> Record excerpts
Content starts

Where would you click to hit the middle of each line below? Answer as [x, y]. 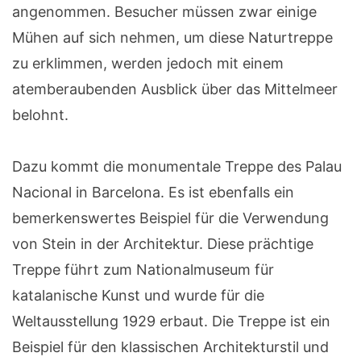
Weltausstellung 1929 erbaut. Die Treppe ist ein [171, 322]
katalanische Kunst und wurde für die [138, 296]
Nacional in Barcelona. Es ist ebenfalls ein [153, 193]
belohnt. [40, 115]
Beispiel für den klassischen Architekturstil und [170, 347]
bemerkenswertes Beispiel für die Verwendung [170, 218]
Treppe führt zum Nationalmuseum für [143, 270]
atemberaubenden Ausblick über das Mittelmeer [175, 89]

Content ends

> Aim of the exercise
Each line of the data should be quoted exactly, with pictures left out.

> Response box
Where would you click to hit the middle of each line below? Answer as [x, y]. 
Weltausstellung 1929 erbaut. Die Treppe ist ein [171, 322]
katalanische Kunst und wurde für die [138, 296]
Nacional in Barcelona. Es ist ebenfalls ein [153, 193]
belohnt. [40, 115]
Beispiel für den klassischen Architekturstil und [170, 347]
bemerkenswertes Beispiel für die Verwendung [170, 218]
Treppe führt zum Nationalmuseum für [143, 270]
atemberaubenden Ausblick über das Mittelmeer [175, 89]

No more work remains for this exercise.